WVGHH77L44D045134 has eleven completed recalls, no open campaigns at this time

the service work, dead horn, thats why the bumper cover thing in there, the battery was replaced, the seat thing is an airbag wiring harness issue, also it says the level control system module (air suspension) was replaced.
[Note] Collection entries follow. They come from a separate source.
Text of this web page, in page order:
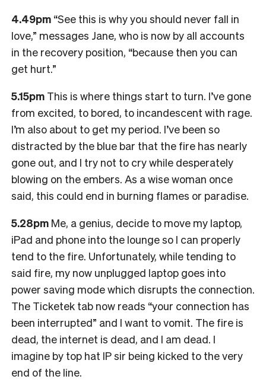
4.49pm “See this is why you should never fall in
love,” messages Jane, who is now by all accounts
in the recovery position, “because then you can
get hurt.”
5.15pm This is where things start to turn. I’ve gone
from excited, to bored, to incandescent with rage.
I’m also about to get my period. I’ve been so
distracted by the blue bar that the fire has nearly
gone out, and I try not to cry while desperately
blowing on the embers. As a wise woman once
said, this could end in burning flames or paradise.
5.28pm Me, a genius, decide to move my laptop,
iPad and phone into the lounge so I can properly
tend to the fire. Unfortunately, while tending to
said fire, my now unplugged laptop goes into
power saving mode which disrupts the connection.
The Ticketek tab now reads “your connection has
been interrupted” and I want to vomit. The fire is
dead, the internet is dead, and I am dead. I
imagine by top hat IP sir being kicked to the very
end of the line.
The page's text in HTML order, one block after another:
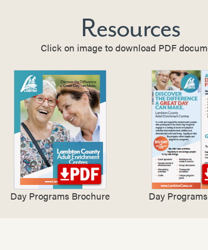
Resources
Click on image to download PDF
Day Programs Brochure Day
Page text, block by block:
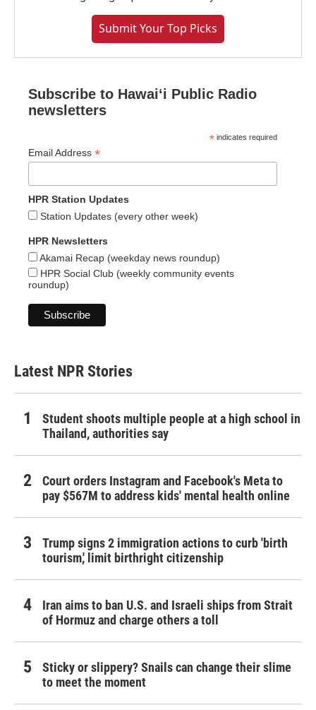
Submit Your Top Picks
Subscribe to Hawaiʻi Public Radio
newsletters
* indicates required
Email Address *
HPR Station Updates
Station Updates (every other week)
HPR Newsletters
Akamai Recap (weekday news roundup)
HPR Social Club (weekly community events
roundup)
Latest NPR Stories
Student shoots multiple people at a high school in
Thailand, authorities say
Court orders Instagram and Facebook's Meta to
pay $567M to address kids' mental health online
Trump signs 2 immigration actions to curb 'birth
tourism,' limit birthright citizenship
Iran aims to ban U.S. and Israeli ships from Strait
of Hormuz and charge others a toll
Sticky or slippery? Snails can change their slime
to meet the moment
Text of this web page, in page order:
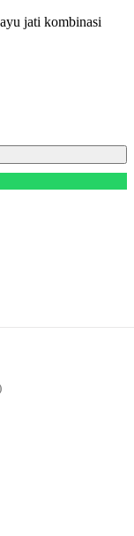
jati kombinasi
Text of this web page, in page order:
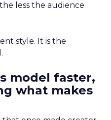
less the audience
style. It is the
model faster,
what makes
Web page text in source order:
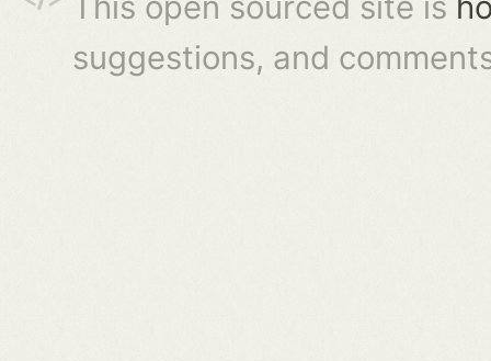
suggestions, and
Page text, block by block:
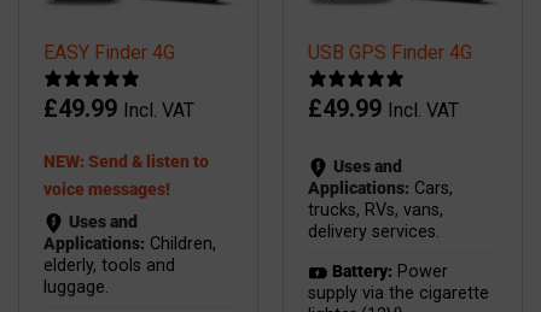
EASY Finder 4G
£49.99 Incl. VAT
NEW: Send & listen to
voice messages!
Uses and
Applications: Children,
elderly, tools and
luggage.
USB GPS Finder 4G
£49.99 Incl. VAT
Uses and
Applications: Cars,
trucks, RVs, vans,
delivery services.
Battery: Power
supply via the cigarette
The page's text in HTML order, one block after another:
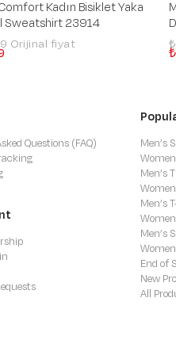
Kadın Bisiklet Yaka
Sweatshirt 23914
Questions (FAQ)
Men’s
Men’s
Men’s
Men’s
End of
New
All
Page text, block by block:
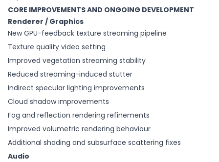
CORE IMPROVEMENTS AND ONGOING DEVELOPMENT
Renderer / Graphics
New GPU-feedback texture streaming pipeline
Texture quality video setting
Improved vegetation streaming stability
Reduced streaming-induced stutter
Indirect specular lighting improvements
Cloud shadow improvements
Fog and reflection rendering refinements
Improved volumetric rendering behaviour
Additional shading and subsurface scattering fixes
Audio
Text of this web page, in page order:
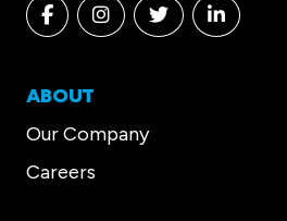
FacebookInstagramTwitterLinkedin
ABOUT
Our Company
Careers
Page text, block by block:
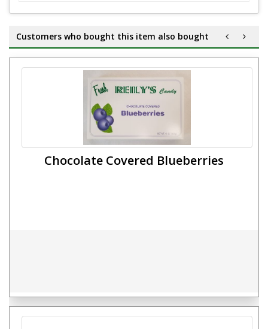
Customers who bought this item also bought
Chocolate Covered Blueberries
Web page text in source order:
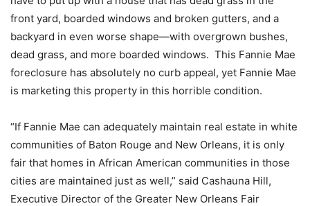
front yard, boarded windows and broken gutters, and a
backyard in even worse shape—with overgrown bushes,
dead grass, and more boarded windows. This Fannie Mae
foreclosure has absolutely no curb appeal, yet Fannie Mae
is marketing this property in this horrible condition.
“If Fannie Mae can adequately maintain real estate in white
communities of Baton Rouge and New Orleans, it is only
fair that homes in African American communities in those
cities are maintained just as well,” said Cashauna Hill,
Executive Director of the Greater New Orleans Fair
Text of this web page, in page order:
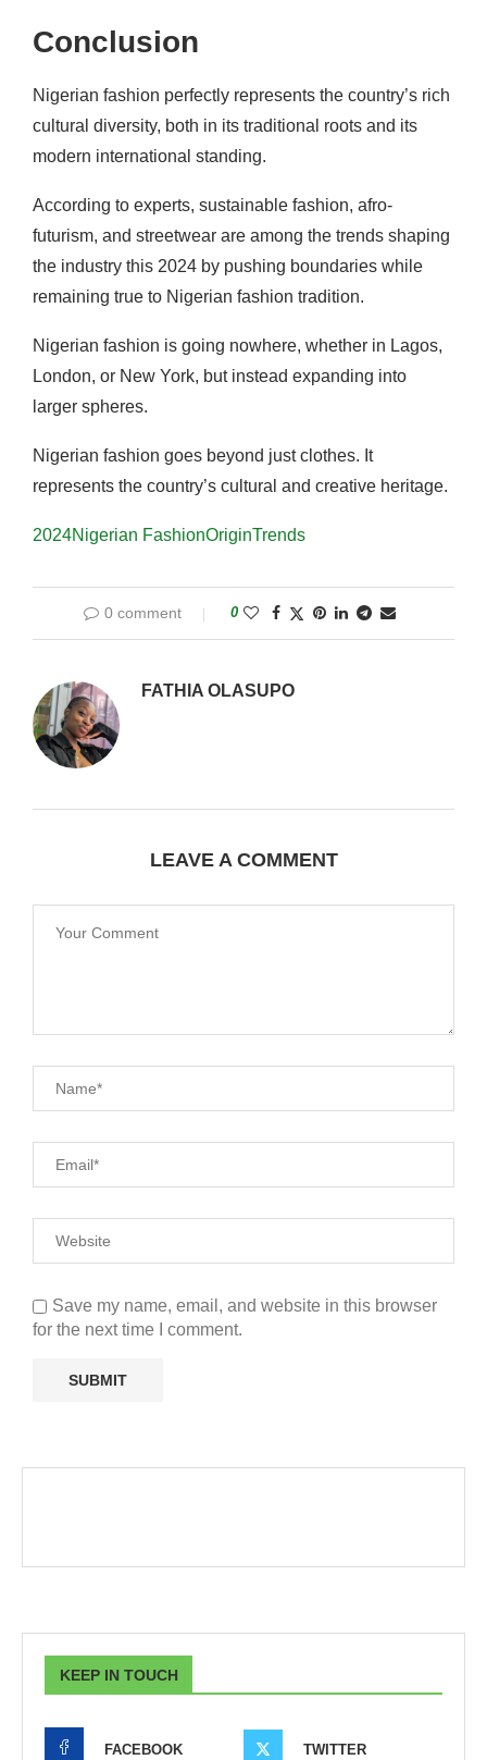
Conclusion
Nigerian fashion perfectly represents the country’s rich
cultural diversity, both in its traditional roots and its
modern international standing.
According to experts, sustainable fashion, afro-
futurism, and streetwear are among the trends shaping
the industry this 2024 by pushing boundaries while
remaining true to Nigerian fashion tradition.
Nigerian fashion is going nowhere, whether in Lagos,
London, or New York, but instead expanding into
larger spheres.
Nigerian fashion goes beyond just clothes. It
represents the country’s cultural and creative heritage.
2024Nigerian FashionOriginTrends
0 comment 0
FATHIA OLASUPO
LEAVE A COMMENT
Save my name, email, and website in this browser
for the next time I comment.
KEEP IN TOUCH
FACEBOOK TWITTER
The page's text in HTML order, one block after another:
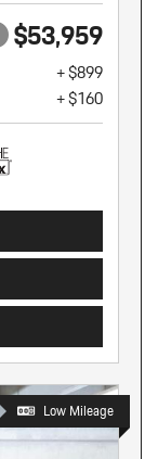
$53,959
+ $899
+ $160
Low Mileage
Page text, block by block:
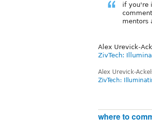
if you're
mentors
Alex Urevick-
ZivTech:
Alex Urevick-
ZivTech:
where to
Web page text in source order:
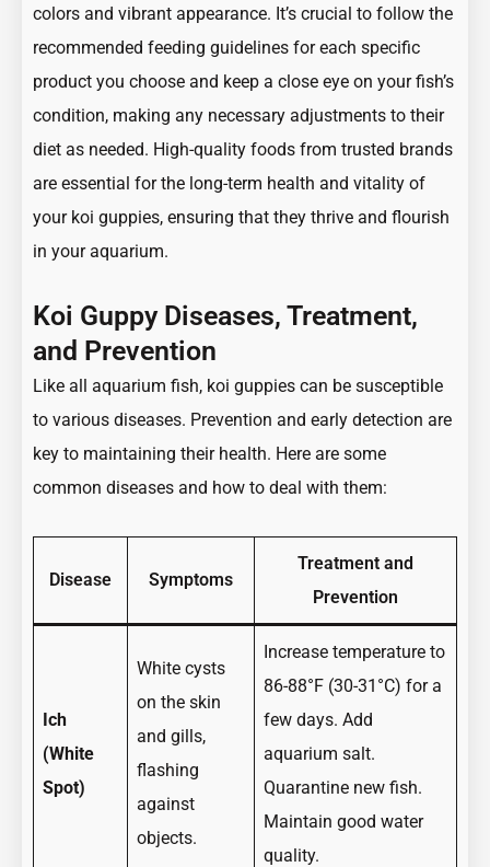
colors and vibrant appearance. It’s crucial to follow the
recommended feeding guidelines for each specific
product you choose and keep a close eye on your fish’s
condition, making any necessary adjustments to their
diet as needed. High-quality foods from trusted brands
are essential for the long-term health and vitality of
your koi guppies, ensuring that they thrive and flourish
in your aquarium.
Koi Guppy Diseases, Treatment,
and Prevention
Like all aquarium fish, koi guppies can be susceptible
to various diseases. Prevention and early detection are
key to maintaining their health. Here are some
common diseases and how to deal with them:
Disease Symptoms
Treatment and
Prevention
Ich
(White
Spot)
White cysts
on the skin
and gills,
flashing
against
objects.
Increase temperature to
86-88°F (30-31°C) for a
few days. Add
aquarium salt.
Quarantine new fish.
Maintain good water
quality.
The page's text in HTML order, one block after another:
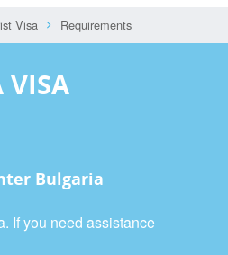
Visa Requirements
VISA
Bulgaria
If you need assistance
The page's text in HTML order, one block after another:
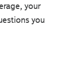
your
you
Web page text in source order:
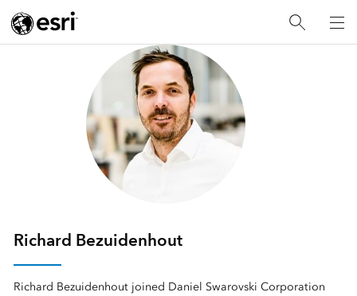
Richard Bezuidenhout
Richard Bezuidenhout joined Daniel Swarovski Corporation
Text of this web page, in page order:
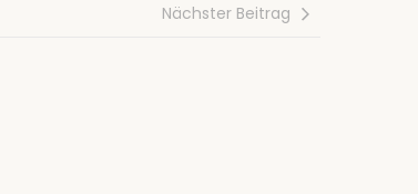
Nächster Beitrag
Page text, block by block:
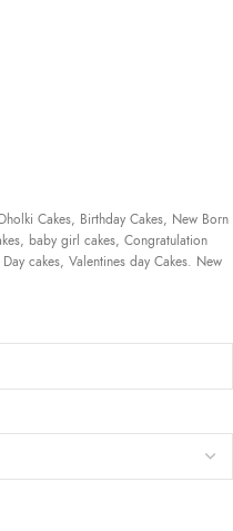
Cakes, Birthday Cakes, New Born
baby girl cakes, Congratulation
cakes, Valentines day Cakes. New
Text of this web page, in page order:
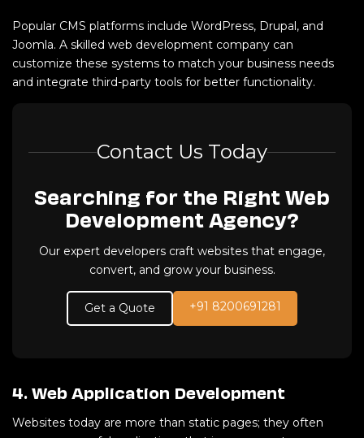
Popular CMS platforms include WordPress, Drupal, and
Joomla. A skilled web development company can
customize these systems to match your business needs
and integrate third-party tools for better functionality.
Contact Us Today
Searching for the Right Web
Development Agency?
Our expert developers craft websites that engage,
convert, and grow your business.
Get a Quote +91 8200691281
4. Web Application Development
Websites today are more than static pages; they often
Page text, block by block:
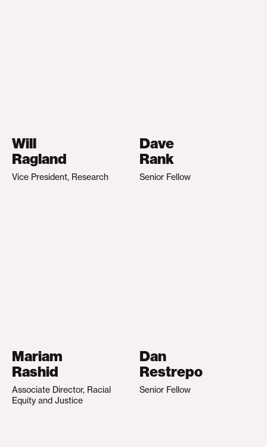
Will
Ragland
Vice President, Research
Dave
Rank
Senior Fellow
Mariam
Rashid
Associate Director, Racial
Equity and Justice
Dan
Restrepo
Senior Fellow
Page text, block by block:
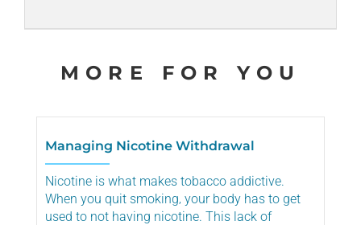
MORE FOR YOU
Managing Nicotine Withdrawal
Nicotine is what makes tobacco addictive.
When you quit smoking‚ your body has to get
used to not having nicotine. This lack of
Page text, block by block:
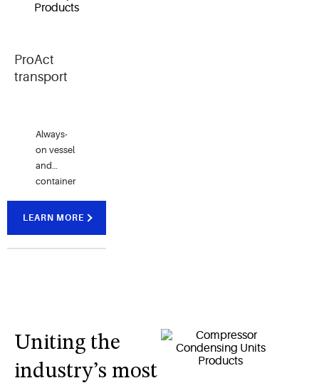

_Modified by NashGTI at 9:07 AM 6-7-2007_


----------



## cheddardip (Jun 1, 2007)

*Re: How big a piece of crap is the 2004 Touareg V10 TDI? (NashGTI)*

Nash, how did you check his VIN?


----------



## irbrenda (Oct 9, 2000)

*Re: How big a piece of crap is the 2004 Touareg V10 TDI? (Hugo L.)*

Well, I'll be just as blunt: With a thread title like that on this forum, and from your charming post, why would you even consider a Touareg? Go away! I'm insulted.


----------



## NashGTI (Mar 8, 2006)

access to the VW service program, i work at a dealership


----------



## rlkeen (May 15, 2006)

*Re: How big a piece of crap is the 2004 Touareg V10 TDI? (rlkeen)*

something I didnt include in the last reply I traded a 97 4runner in on my touareg and dont regret it at all.


----------



## Bjowett (Jul 6, 1999)

*Re: How big a piece of crap is the 2004 Touareg V10 TDI? (rlkeen)*

The Touareg is beautiful, but if I'm going around the world, it will be in a Toyota 4x4.


----------



## chrisj428 (Feb 26, 2005)

*Re: How big a piece of crap is the 2004 Touareg V10 TDI? (Hugo L.)*


_Quote, originally posted by *Hugo L.* »_I go straight to the point, and obviously, so do you guys, so it's all good.

X2
Perhaps you would be better off in another Toyota. Or an Pathfinder. I hear those are nice.


----------



## SeaTreg (Dec 27, 2004)

*Re: How big a piece of crap is the 2004 Touareg V10 TDI? (Hugo L.)*

I have to agree with most of the Touareg owners here. With the title of your post.....you should not be looking at a Touareg. Your opinion is very clear.


----------



## V10 (Nov 15, 2004)

*Re: How big a piece of crap is the 2004 Touareg V10 TDI? (SeaTreg)*

Hugo,
I think the bottom line is that there is no way any of us can determine if the single higher mileage V10 you are looking at is going to be a good investment. When you start out with an attitude sometimes things just keep going in that direction. I don't think any of us here want to hear your rants if the vehicle is anything less than perfect which it sounds you may be accustomed to. The V10 is extremely advanced technology wise and there are bound to be issues that you couldn't even compare to a common mass built 4 Runner. You're also looking at 1st year of production so your going to be exposing yourself to these gremlins if they should pop up.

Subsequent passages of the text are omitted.